Eine jede der kleinen Prinzessinnen hatte ihren kleinen Platz im Garten, wo sie graben und pflanzen konnte, wie es ihr gefiel. Die Eine gab ihrem Blumenfleck die Gestalt eines Walfisches. Einer Andern gefiel es besser, dass der Ihrige einem kleinen Meerweibe gleiche, Aber die Jüngste machte den Ihrigen rund, der Sonne gleich, und hatte Blumen, die rot wie diese schienen.

Sie war ein sonderbares Kind, still und nachdenkend. Wenn die andern Schwestern mit den merkwürdigsten Sachen prunkten, welche sie von gestrandeten Schiffen erhalten hatten, wollte sie außer den rosenroten Blumen, die der Sonne dort oben glichen, nur eine hübsche Marmorstatue haben.

Dies war ein herrlicher Knabe, aus weißem, klarem Steine gehauen, der beim Stranden auf den Meeresgrund gekommen war. Sie pflanzte bei der Statue eine rosenrote Trauerweide.

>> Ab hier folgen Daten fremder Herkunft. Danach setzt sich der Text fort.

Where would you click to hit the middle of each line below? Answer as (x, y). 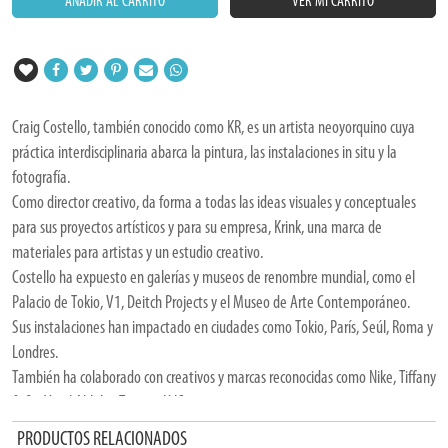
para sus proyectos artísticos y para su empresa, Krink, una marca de (197, 227)
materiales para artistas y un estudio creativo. (137, 252)
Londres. (35, 352)
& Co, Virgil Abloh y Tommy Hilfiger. (109, 402)
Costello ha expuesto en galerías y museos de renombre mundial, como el (213, 277)
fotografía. (41, 177)
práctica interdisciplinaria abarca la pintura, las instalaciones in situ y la (204, 152)
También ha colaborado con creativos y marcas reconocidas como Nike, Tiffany (224, 377)

Die wuchs herrlich und hing mit ihren frischen Zweigen über derselben, gegen den blauen Sandboden herunter, wo der Schatten sich violett zeigte und gleich den Zweigen in Bewegung war. Es sah aus, als ob die Spitze und die Wurzeln mit einander spielten, als wollten sie sich küssen.

Es gab keine größere Freude für sie, als von der Menschenwelt zu hören. Die Großmutter musste alles, was sie von Schiffen und Städten, Menschen und Tieren wusste, erzählen. Hauptsächlich erschien ihr besonders schön, dass oben auf der Erde die Blumen dufteten, denn das taten sie auf dem Grunde des Meeres nicht, und dass die Wälder grün wären, und dass die Fische, die man dort zwischen den Bäumen erblickte, laut und herrlich singen könnten, dass es eine Lust sei. Es waren die kleinen Vogel, welche die Großmutter Fische nannte, denn sonst konnten sie sie nicht verstehen, da sie noch keinen Vogel gesehen hatten.

»Wenn Ihr Euer fünfzehntes Jahr erreicht habt«, sagte die Großmutter, »dann sollt Ihr die Erlaubnis erhalten, aus dem Meer emporzutauchen, im Mondscheine auf der Klippe zu sitzen und die großen Schiffe vorbeisegeln zu sehen. Wälder und Städte werdet Ihr dann erblicken!«

In dem kommenden Jahre war die eine der Schwestern fünfzehn Jahre alt, aber von den andern war die eine immer ein Jahr jünger als die andere. Die Jüngste von ihnen hatte demnach noch volle fünf Jahre zu warten, bevor sie von dem Grunde des Meeres hinaufkommen und sehen konnte, wie es bei uns aussehe. Aber die Eine versprach der Andern, zu erzählen, was sie erblickt und was sie am ersten Tage am Schönsten gefunden habe. Denn ihre Großmutter erzählte ihnen nicht genug. Da war so vieles, worüber sie Auskunft haben wollten.